Find "any tabular structure" and "dx.register() ( dx.enable()" in the records below. Copy the lines holding them and every line between, exactly, and no others.
===== Record excerpts
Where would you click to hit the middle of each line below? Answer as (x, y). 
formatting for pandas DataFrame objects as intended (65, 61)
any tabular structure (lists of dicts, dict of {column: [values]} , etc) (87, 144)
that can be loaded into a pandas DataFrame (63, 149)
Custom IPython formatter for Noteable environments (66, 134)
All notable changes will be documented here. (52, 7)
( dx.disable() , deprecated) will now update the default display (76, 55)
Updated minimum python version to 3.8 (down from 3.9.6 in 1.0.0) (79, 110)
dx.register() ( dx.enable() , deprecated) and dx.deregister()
==========
===== Record excerpts
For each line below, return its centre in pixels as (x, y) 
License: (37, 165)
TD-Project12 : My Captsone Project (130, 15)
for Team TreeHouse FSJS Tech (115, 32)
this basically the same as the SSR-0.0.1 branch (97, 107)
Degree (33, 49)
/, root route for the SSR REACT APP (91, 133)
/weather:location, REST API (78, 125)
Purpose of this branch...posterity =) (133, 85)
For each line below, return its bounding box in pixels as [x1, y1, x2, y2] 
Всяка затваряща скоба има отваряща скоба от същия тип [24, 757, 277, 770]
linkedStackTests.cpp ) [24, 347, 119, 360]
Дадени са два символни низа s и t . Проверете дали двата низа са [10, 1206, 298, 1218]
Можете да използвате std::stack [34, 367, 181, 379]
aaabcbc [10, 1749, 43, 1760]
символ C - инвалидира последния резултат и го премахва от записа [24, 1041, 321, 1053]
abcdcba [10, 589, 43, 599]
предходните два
==========
===== Record excerpts
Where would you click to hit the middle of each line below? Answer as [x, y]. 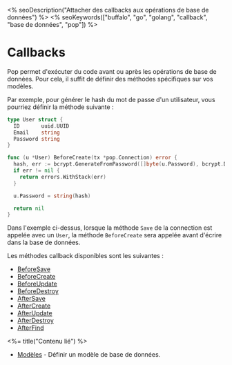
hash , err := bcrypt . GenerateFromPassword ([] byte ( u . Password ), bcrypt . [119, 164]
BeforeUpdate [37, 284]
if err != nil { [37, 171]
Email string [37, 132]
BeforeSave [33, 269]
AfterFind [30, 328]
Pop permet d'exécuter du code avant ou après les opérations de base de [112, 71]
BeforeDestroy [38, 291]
==========
• [Response box]
any tabular structure (lists of dicts, dict of {column: [values]} , etc) (87, 144)
that can be loaded into a pandas DataFrame (63, 149)
Custom IPython formatter for Noteable environments (66, 134)
All notable changes will be documented here. (52, 7)
( dx.disable() , deprecated) will now update the default display (76, 55)
Updated minimum python version to 3.8 (down from 3.9.6 in 1.0.0) (79, 110)
dx.register() ( dx.enable() , deprecated) and dx.deregister()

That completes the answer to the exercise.